#### Problem description:
In the entries below, find the line with "that human life" and the line with "Common keypad lock"; copy them and every line between them exactly, but not the pictures.

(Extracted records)
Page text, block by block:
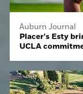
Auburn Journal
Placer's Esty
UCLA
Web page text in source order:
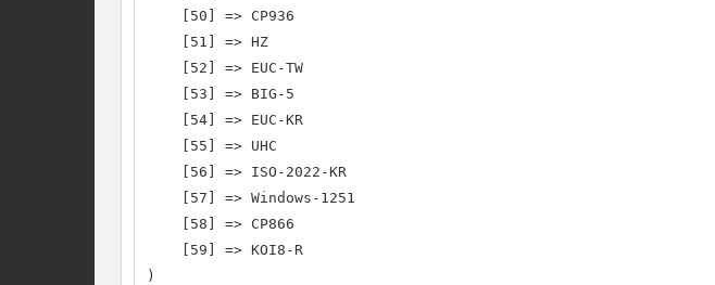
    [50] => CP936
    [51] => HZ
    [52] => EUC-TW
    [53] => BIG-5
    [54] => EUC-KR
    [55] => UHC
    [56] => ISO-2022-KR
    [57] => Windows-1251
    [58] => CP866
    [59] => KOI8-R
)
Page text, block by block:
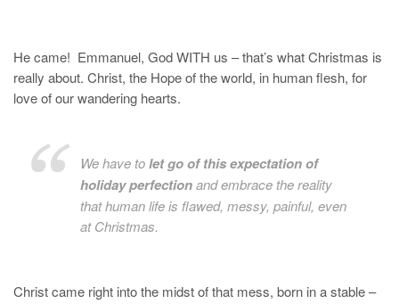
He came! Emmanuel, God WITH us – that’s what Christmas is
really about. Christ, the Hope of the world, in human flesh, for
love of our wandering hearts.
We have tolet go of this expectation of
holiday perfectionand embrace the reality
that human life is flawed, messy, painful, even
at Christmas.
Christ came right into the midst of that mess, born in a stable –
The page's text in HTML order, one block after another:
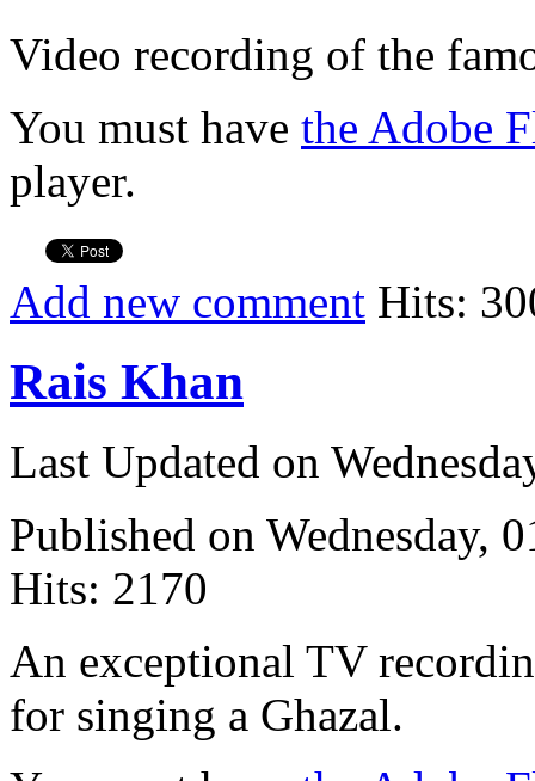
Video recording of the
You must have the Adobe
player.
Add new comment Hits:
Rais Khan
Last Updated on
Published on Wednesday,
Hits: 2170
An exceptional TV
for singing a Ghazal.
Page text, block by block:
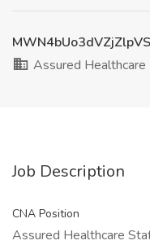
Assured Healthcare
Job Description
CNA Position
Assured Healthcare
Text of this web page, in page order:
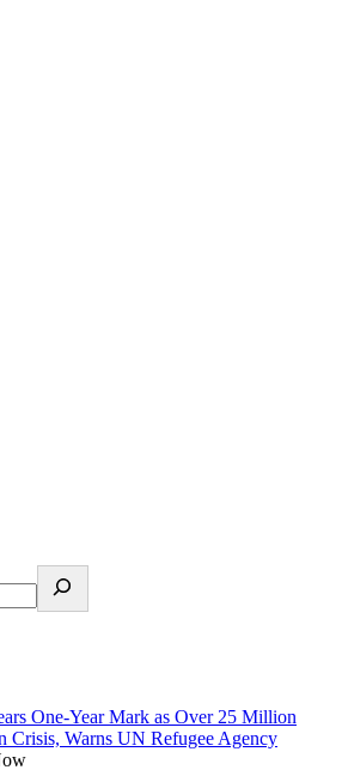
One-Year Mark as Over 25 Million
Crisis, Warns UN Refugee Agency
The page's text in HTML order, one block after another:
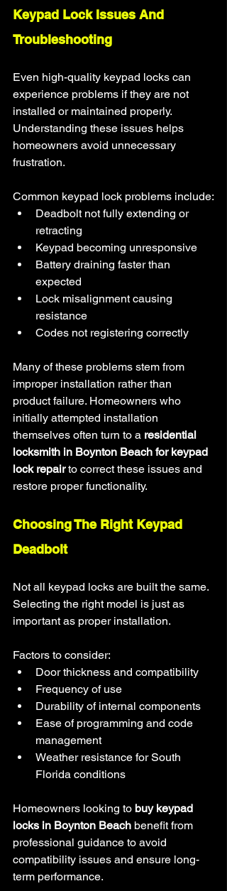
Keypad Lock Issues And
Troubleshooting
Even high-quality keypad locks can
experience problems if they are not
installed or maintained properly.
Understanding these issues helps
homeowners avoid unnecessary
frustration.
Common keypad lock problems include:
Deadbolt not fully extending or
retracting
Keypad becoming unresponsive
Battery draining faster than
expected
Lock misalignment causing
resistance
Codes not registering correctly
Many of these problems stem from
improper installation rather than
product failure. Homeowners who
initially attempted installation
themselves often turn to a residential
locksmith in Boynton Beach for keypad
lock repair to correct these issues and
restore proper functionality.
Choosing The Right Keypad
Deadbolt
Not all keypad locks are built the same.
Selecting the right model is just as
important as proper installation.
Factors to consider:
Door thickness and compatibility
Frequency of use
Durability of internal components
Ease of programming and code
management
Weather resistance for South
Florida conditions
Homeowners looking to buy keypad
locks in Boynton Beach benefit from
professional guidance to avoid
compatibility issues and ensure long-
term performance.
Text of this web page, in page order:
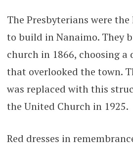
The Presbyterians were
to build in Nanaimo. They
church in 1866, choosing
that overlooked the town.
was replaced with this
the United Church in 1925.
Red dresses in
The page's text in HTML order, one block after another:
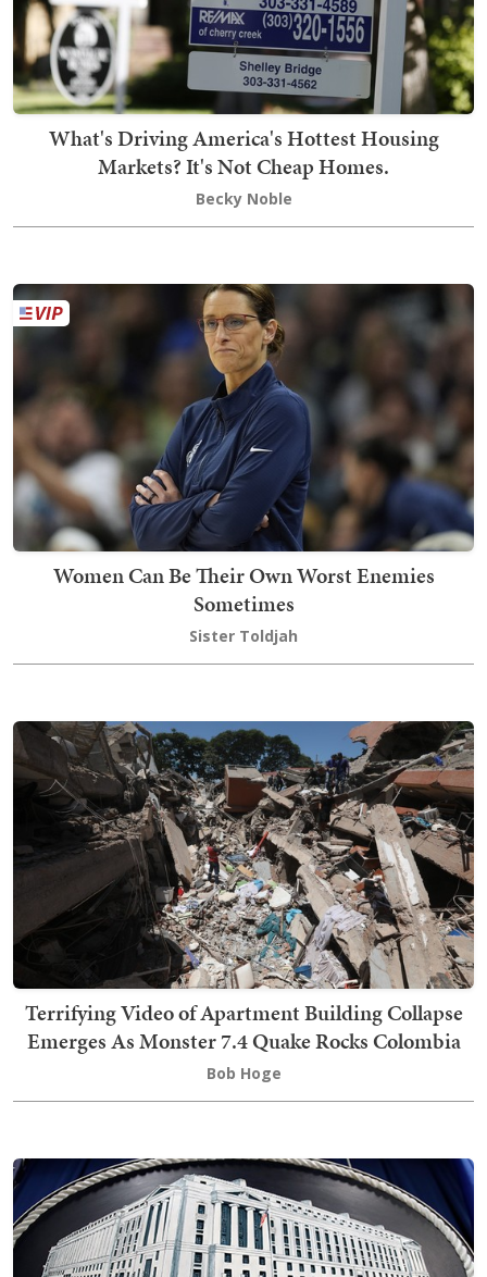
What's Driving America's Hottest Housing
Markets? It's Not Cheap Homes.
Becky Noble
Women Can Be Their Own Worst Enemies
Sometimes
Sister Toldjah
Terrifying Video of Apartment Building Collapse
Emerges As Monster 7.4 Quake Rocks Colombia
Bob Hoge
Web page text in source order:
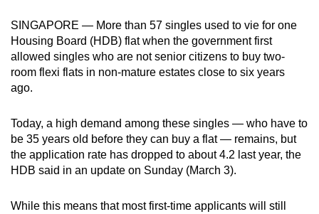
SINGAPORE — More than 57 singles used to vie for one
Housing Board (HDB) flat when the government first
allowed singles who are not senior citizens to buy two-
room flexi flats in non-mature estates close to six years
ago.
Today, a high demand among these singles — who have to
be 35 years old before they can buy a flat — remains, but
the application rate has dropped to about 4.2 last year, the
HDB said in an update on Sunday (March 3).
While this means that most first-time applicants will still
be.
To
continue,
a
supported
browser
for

#### Task result:
that human life is flawed, messy, painful, even
at Christmas.
Christ came right into the midst of that mess, born in a stable –
The page's text in HTML order, one block after another:
Video recording of the
You must have the Adobe
player.
Add new comment Hits:
Rais Khan
Last Updated on
Published on Wednesday,
Hits: 2170
An exceptional TV
for singing a Ghazal.
Page text, block by block:
Assured Healthcare
Job Description
CNA Position
Assured Healthcare
Text of this web page, in page order:
One-Year Mark as Over 25 Million
Crisis, Warns UN Refugee Agency
The page's text in HTML order, one block after another:
Keypad Lock Issues And
Troubleshooting
Even high-quality keypad locks can
experience problems if they are not
installed or maintained properly.
Understanding these issues helps
homeowners avoid unnecessary
frustration.
Common keypad lock problems include:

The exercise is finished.